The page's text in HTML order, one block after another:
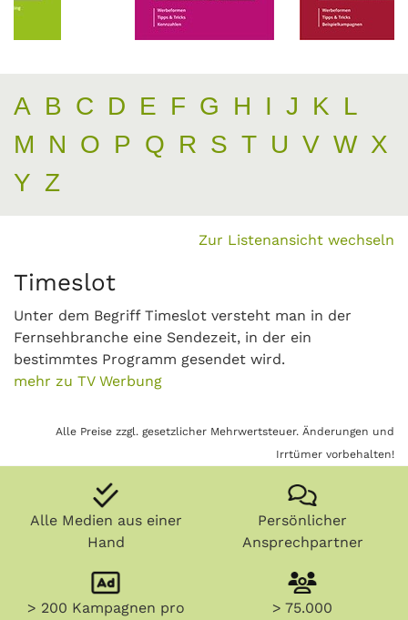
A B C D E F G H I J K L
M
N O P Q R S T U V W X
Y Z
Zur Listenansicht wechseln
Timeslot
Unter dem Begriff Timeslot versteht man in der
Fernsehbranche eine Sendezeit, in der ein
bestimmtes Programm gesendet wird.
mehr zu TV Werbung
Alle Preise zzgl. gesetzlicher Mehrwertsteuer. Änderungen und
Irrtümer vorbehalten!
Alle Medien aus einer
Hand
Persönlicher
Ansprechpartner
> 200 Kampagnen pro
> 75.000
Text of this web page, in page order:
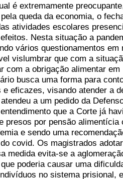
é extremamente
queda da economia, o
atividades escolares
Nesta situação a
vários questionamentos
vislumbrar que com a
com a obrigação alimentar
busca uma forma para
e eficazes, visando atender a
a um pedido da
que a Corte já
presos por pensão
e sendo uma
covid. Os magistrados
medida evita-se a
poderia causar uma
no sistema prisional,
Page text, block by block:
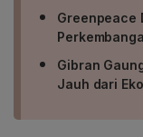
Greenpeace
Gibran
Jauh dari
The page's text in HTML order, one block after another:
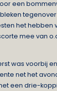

____________________

Exercise: Print verbatim every line above, apart from the pictures.

Written solution:
The page's text in HTML order, one block after another:
A B C D E F G H I J K L
M
N O P Q R S T U V W X
Y Z
Zur Listenansicht wechseln
Timeslot
Unter dem Begriff Timeslot versteht man in der
Fernsehbranche eine Sendezeit, in der ein
bestimmtes Programm gesendet wird.
mehr zu TV Werbung
Alle Preise zzgl. gesetzlicher Mehrwertsteuer. Änderungen und
Irrtümer vorbehalten!
Alle Medien aus einer
Hand
Persönlicher
Ansprechpartner
> 200 Kampagnen pro
> 75.000
Text of this web page, in page order:
é extremamente
queda da economia, o
atividades escolares
Nesta situação a
vários questionamentos
vislumbrar que com a
com a obrigação alimentar
busca uma forma para
e eficazes, visando atender a
a um pedido da
que a Corte já
presos por pensão
e sendo uma
covid. Os magistrados
medida evita-se a
poderia causar uma
no sistema prisional,
Page text, block by block:
Greenpeace
Gibran
Jauh dari
The page's text in HTML order, one block after another:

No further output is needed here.